Of these, 136 publications were retrieved and reviewed for relevance at the full-text level. The updated literature searches conducted in November 2024 and January 2025 resulted in identification of 2 recently published studies. No relevant human cancer studies were identified in the initial search, however, one relevant human cancer study was identified in the updated literature search conducted in November 2024 along with one mechanistic study in the literature search conducted on January 21, 2025. Overall, five studies in experimental animal models evaluated cancer outcomes associated with MTBE exposure. Another 73 articles contained mechanistic data, and 25 articles reported emerging carcinogenic mechanisms related to obesity, type-II diabetes, and/or insulin resistance.

In this systematic review of MTBE’s evidence base associated with carcinogenic activity, one human study, five experimental animal cancer studies, along with a significant volume of mechanistic data mapped across the KCCs was reviewed to assess the potential of MTBE’s carcinogenic hazard in humans. Following data integration with animal models and mechanistic data such as ADME and for KCCs, the conclusion reached is that MTBE is unlikely to be a carcinogenic hazard in humans.
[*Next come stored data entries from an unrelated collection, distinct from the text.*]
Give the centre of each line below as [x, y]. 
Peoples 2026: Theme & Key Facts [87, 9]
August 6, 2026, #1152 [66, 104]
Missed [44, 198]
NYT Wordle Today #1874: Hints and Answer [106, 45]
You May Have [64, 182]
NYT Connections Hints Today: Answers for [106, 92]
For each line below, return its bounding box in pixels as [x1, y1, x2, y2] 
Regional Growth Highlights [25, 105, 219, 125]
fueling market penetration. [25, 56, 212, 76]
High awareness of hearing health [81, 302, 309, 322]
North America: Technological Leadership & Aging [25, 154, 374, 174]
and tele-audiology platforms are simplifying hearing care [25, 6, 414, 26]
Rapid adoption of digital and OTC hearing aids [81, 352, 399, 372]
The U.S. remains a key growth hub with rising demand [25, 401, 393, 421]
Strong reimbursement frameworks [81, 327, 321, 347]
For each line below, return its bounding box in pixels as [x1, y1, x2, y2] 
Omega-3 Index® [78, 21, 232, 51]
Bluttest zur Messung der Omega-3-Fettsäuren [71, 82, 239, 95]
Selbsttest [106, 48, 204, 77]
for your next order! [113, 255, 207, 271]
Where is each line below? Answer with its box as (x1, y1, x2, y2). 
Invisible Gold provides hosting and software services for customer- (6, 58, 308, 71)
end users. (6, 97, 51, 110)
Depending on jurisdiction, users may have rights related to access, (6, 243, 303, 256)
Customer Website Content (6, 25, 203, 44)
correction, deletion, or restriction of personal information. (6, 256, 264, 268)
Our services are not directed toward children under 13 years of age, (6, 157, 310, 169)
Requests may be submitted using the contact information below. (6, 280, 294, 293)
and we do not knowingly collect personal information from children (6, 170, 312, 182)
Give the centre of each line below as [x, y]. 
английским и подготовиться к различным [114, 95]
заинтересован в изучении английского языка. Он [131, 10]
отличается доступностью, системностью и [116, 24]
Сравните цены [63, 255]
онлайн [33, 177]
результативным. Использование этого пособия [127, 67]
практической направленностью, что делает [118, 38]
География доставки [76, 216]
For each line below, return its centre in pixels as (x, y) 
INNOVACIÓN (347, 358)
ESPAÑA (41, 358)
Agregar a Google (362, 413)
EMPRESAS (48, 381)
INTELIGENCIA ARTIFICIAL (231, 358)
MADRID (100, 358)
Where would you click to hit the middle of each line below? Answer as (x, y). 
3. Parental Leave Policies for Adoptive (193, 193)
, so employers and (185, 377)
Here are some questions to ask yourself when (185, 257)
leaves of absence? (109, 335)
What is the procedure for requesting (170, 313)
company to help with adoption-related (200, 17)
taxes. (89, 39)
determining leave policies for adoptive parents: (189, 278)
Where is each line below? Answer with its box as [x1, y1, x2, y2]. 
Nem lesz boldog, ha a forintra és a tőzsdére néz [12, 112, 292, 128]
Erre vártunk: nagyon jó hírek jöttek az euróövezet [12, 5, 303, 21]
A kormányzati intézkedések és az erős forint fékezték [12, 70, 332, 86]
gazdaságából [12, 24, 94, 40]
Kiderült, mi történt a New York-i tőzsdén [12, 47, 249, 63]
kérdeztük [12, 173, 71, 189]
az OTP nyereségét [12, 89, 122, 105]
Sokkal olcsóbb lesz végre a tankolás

Based on the integration of reliable studies and endpoint methodology, three standard experimental animal studies, along with mechanistic data organized, evaluated, and integration across ten KCCs was considered to inform the human carcinogenic potential of MTBE. Although a low, and non-reproducible tumour incidence was identified in three standard reliable cancer studies, MTBE’s lack of genotoxic activity and with limited strength of activity across the other KCCs does not support concern for carcinogenic activity in humans.

As such, a biologically plausible mechanism leading to carcinogenic activity of MTBE that would operate in humans is not evident within this significant evidence base supported mainly by animal in vivo studies.